The Vermont Senate Natural Resources & Energy Committee took testimony last week on H.40, the proposed renewable portfolio standard bill passed by the House on March 10. The bill would replace the Sustainably Priced Energy Enterprise Development (SPEED) Program with the Renewable Energy Standard and Energy Transformation (RESET) Program. The hearings are especially timely in light of a recent decision related to Renewable Energy Credits by the State of Connecticut’s utility commission strongly encouraging Vermont to implement a renewable portfolio standard to replace the SPEED Program.
The RESET Program will require all Vermont retail electricity providers to either produce a fixed percentage of their retail electric sales from renewable energy plants, or purchase renewable energy credits from sources of power that can be delivered in New England. Electricity providers will have to satisfy requirements in three distinct categories to comply with the program: Total Renewable Energy, Distributed Renewable Generation, and Energy Transformation. All three requirements will take effect in 2017, and will increase over time until 2032.
The Total Renewable Energy standard will require electricity providers to obtain a certain percentage of their power from renewable sources, by either building renewable generation facilities, purchasing power from renewable generators, or purchasing renewable energy credits (RECs). The requirement will start at 55% of each provider’s annual retail electric sales, and increase to a maximum of 75% in 2032. The Distributed Renewable Generation requirement can be satisfied through electricity provided by a distributed generation facility smaller than 5 MW, or with a net metering facility. It will start at 1% of each utility’s retail electric sales, and increase to a maximum of 10% in 2032. In addition, Distributed Renewable Generation will be counted toward the Total Renewable Energy standard.
The third category in the RESET bill will require electricity providers to take on “Energy Transformation Projects,” which are activities other than electric generation that result in a net reduction in fossil fuel consumption and greenhouse gas emission by their customers. The current bill lists home weatherization, support for electric vehicles, and high-efficiency heating systems as examples. The energy transformation requirement will start at 2% of annual retail electric sales, and increase to a maximum of 12% in 2032.

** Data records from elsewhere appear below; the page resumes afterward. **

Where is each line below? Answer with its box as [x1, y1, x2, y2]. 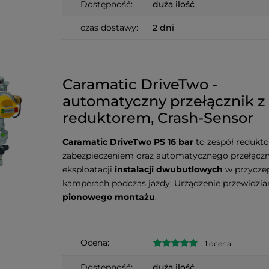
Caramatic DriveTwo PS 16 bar [62, 136, 193, 148]
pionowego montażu [62, 192, 155, 203]
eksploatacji [62, 164, 115, 175]
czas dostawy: [80, 22, 138, 34]
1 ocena [205, 238, 231, 248]
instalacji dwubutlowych [115, 164, 223, 175]
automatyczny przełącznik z [62, 92, 265, 110]
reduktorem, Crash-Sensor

The Connecticut Public Utilities Regulatory Authority’s recent decision about RECs derived from renewable energy generated in Vermont may be a factor in the bill’s consideration and ultimate outcome. On March 25, the Authority issued its final decision on a challenge to the marketability under Connecticut law of RECs generated under Vermont’s SPEED program. Critics of the program argued that since RECs generated in Vermont counted toward the 2012 SPEED goal of 10 percent of statewide electric retail sales, Connecticut utilities could not include Vermont RECs in their renewable portfolios, as Connecticut law excludes RECs already claimed toward another state’s renewable portfolio standards from eligibility under its own program.

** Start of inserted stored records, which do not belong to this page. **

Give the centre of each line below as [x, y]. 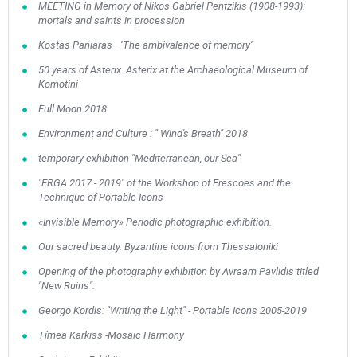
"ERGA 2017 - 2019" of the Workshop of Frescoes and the [164, 183]
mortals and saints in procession [111, 20]
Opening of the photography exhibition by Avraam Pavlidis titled [178, 271]
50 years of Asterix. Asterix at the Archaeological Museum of [173, 70]
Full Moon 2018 [72, 109]
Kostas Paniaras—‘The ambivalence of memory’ [145, 45]
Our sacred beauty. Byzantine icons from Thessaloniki [158, 247]
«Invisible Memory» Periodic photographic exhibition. [155, 222]

The Connecticut Authority ruled that counting Vermont RECs toward the SPEED Program’s current renewable energy goals does not constitute double counting of RECs generated in Vermont. It found that at present the SPEED Program is “dramatically unlike an RPS,” since it does not establish any “direct annual goal” toward which RECs are counted. But the Authority declined to say what would happen after 2017, when target amounts of renewable energy will take effect. It did note that after 2017, the SPEED Program “may trigger a claim” that Vermont’s RECs cannot be counted towards Connecticut’s renewable portfolio standards. The Authority wrote that H.40, if enacted, “would provide more certainty today that SPEED 2017 goals would be administered in a way that is entirely compatible with other state RPS programs.” In other words, in order for RECs generated in Vermont to be eligible toward Connecticut’s renewable portfolio standard after 2017, Vermont will need to implement its own renewable portfolio standard, whether by legislation or by Public Service Board rule.
The Senate Committee heard testimony from three different witnesses addressing the double-counting issue. Darren Springer of the Department of Public Service submitted an economic analysis of the bill prepared by the Legislative Joint Fiscal Office. The JFO noted the difficulty of establishing a “base economic case” under current law. The analysis, which was drafted prior to the Connecticut decision, stated that the uncertainty surrounding Vermont-generated RECs had “depressed the value of these RECs to the point that a ‘current law’ baseline analysis would probably need to assume significant future electricity price increases.” Despite the Connecticut Authority’s positive decision with regard to current Vermont-generated RECs, its warning with regard to post-2017 RECs seems to corroborate the JFO’s assessment. Michael Zahner of the Vermont Chamber of Commerce expressed concerns about the costs associated with transitioning to renewable energy, but noted that “The continued ability to sell RECs into the New England market is central to retaining regional competiveness.” Finally, Patty Richards of the Washington Electric Cooperative testified that since her company’s REC sales amount to $2–3 million per year, clarification of the eligibility of Vermont REC’s for other states’ renewable portfolio standards is an important issue for it.
We will continue to track the bill as it makes its way through the Senate.